:: SOURCE INFORMATION ::
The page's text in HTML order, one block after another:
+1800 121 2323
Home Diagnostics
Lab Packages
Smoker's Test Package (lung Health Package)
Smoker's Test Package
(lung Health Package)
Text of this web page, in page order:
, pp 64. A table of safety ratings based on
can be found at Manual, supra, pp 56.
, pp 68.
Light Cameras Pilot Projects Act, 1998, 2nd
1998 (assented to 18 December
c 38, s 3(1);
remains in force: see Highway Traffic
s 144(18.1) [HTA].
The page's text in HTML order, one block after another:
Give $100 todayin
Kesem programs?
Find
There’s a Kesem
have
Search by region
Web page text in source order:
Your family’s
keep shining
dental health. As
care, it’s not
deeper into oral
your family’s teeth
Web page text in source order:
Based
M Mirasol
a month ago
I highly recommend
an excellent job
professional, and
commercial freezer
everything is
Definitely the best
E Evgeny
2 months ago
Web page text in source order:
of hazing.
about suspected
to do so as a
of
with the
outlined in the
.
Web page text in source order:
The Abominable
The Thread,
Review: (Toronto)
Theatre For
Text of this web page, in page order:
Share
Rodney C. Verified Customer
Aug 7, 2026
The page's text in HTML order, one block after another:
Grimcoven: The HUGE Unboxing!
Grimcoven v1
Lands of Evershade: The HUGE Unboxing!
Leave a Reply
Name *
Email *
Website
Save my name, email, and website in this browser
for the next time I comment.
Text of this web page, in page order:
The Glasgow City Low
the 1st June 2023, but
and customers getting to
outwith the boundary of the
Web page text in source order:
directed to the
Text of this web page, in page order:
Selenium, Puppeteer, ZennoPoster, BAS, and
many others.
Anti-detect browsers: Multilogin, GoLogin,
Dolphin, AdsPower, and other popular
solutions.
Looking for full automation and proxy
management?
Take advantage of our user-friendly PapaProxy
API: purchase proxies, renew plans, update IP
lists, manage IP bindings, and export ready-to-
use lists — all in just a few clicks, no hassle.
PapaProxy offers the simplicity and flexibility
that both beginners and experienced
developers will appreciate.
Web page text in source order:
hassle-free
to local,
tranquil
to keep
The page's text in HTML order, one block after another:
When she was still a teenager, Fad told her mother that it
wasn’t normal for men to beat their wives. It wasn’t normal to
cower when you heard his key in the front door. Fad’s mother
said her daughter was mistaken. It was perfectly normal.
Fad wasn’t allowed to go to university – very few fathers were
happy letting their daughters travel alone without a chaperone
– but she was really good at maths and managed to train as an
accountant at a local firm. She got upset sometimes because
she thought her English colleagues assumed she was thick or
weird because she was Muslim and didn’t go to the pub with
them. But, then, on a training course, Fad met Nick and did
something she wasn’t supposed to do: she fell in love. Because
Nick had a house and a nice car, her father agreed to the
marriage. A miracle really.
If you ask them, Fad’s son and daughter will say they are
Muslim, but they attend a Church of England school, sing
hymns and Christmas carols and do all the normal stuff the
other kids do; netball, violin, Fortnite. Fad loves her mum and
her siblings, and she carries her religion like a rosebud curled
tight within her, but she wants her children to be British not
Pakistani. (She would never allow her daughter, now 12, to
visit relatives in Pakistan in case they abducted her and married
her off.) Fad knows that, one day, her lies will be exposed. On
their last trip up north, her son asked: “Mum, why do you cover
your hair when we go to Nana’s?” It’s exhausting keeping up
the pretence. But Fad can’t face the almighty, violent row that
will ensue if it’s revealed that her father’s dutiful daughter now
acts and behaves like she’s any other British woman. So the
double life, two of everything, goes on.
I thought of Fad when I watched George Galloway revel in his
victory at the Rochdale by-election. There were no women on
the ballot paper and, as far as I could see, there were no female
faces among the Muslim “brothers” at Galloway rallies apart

:: TASK TO CARRY OUT ::
The material above needs to be copied out in full, exactly as given.

:: RESPONSE TO THE TASK ::
The page's text in HTML order, one block after another:
+1800 121 2323
Home Diagnostics
Lab Packages
Smoker's Test Package (lung Health Package)
Smoker's Test Package
(lung Health Package)
Text of this web page, in page order:
, pp 64. A table of safety ratings based on
can be found at Manual, supra, pp 56.
, pp 68.
Light Cameras Pilot Projects Act, 1998, 2nd
1998 (assented to 18 December
c 38, s 3(1);
remains in force: see Highway Traffic
s 144(18.1) [HTA].
The page's text in HTML order, one block after another:
Give $100 todayin
Kesem programs?
Find
There’s a Kesem
have
Search by region
Web page text in source order:
Your family’s
keep shining
dental health. As
care, it’s not
deeper into oral
your family’s teeth
Web page text in source order:
Based
M Mirasol
a month ago
I highly recommend
an excellent job
professional, and
commercial freezer
everything is
Definitely the best
E Evgeny
2 months ago
Web page text in source order:
of hazing.
about suspected
to do so as a
of
with the
outlined in the
.
Web page text in source order:
The Abominable
The Thread,
Review: (Toronto)
Theatre For
Text of this web page, in page order:
Share
Rodney C. Verified Customer
Aug 7, 2026
The page's text in HTML order, one block after another:
Grimcoven: The HUGE Unboxing!
Grimcoven v1
Lands of Evershade: The HUGE Unboxing!
Leave a Reply
Name *
Email *
Website
Save my name, email, and website in this browser
for the next time I comment.
Text of this web page, in page order:
The Glasgow City Low
the 1st June 2023, but
and customers getting to
outwith the boundary of the
Web page text in source order:
directed to the
Text of this web page, in page order:
Selenium, Puppeteer, ZennoPoster, BAS, and
many others.
Anti-detect browsers: Multilogin, GoLogin,
Dolphin, AdsPower, and other popular
solutions.
Looking for full automation and proxy
management?
Take advantage of our user-friendly PapaProxy
API: purchase proxies, renew plans, update IP
lists, manage IP bindings, and export ready-to-
use lists — all in just a few clicks, no hassle.
PapaProxy offers the simplicity and flexibility
that both beginners and experienced
developers will appreciate.
Web page text in source order:
hassle-free
to local,
tranquil
to keep
The page's text in HTML order, one block after another:
When she was still a teenager, Fad told her mother that it
wasn’t normal for men to beat their wives. It wasn’t normal to
cower when you heard his key in the front door. Fad’s mother
said her daughter was mistaken. It was perfectly normal.
Fad wasn’t allowed to go to university – very few fathers were
happy letting their daughters travel alone without a chaperone
– but she was really good at maths and managed to train as an
accountant at a local firm. She got upset sometimes because
she thought her English colleagues assumed she was thick or
weird because she was Muslim and didn’t go to the pub with
them. But, then, on a training course, Fad met Nick and did
something she wasn’t supposed to do: she fell in love. Because
Nick had a house and a nice car, her father agreed to the
marriage. A miracle really.
If you ask them, Fad’s son and daughter will say they are
Muslim, but they attend a Church of England school, sing
hymns and Christmas carols and do all the normal stuff the
other kids do; netball, violin, Fortnite. Fad loves her mum and
her siblings, and she carries her religion like a rosebud curled
tight within her, but she wants her children to be British not
Pakistani. (She would never allow her daughter, now 12, to
visit relatives in Pakistan in case they abducted her and married
her off.) Fad knows that, one day, her lies will be exposed. On
their last trip up north, her son asked: “Mum, why do you cover
your hair when we go to Nana’s?” It’s exhausting keeping up
the pretence. But Fad can’t face the almighty, violent row that
will ensue if it’s revealed that her father’s dutiful daughter now
acts and behaves like she’s any other British woman. So the
double life, two of everything, goes on.
I thought of Fad when I watched George Galloway revel in his
victory at the Rochdale by-election. There were no women on
the ballot paper and, as far as I could see, there were no female
faces among the Muslim “brothers” at Galloway rallies apart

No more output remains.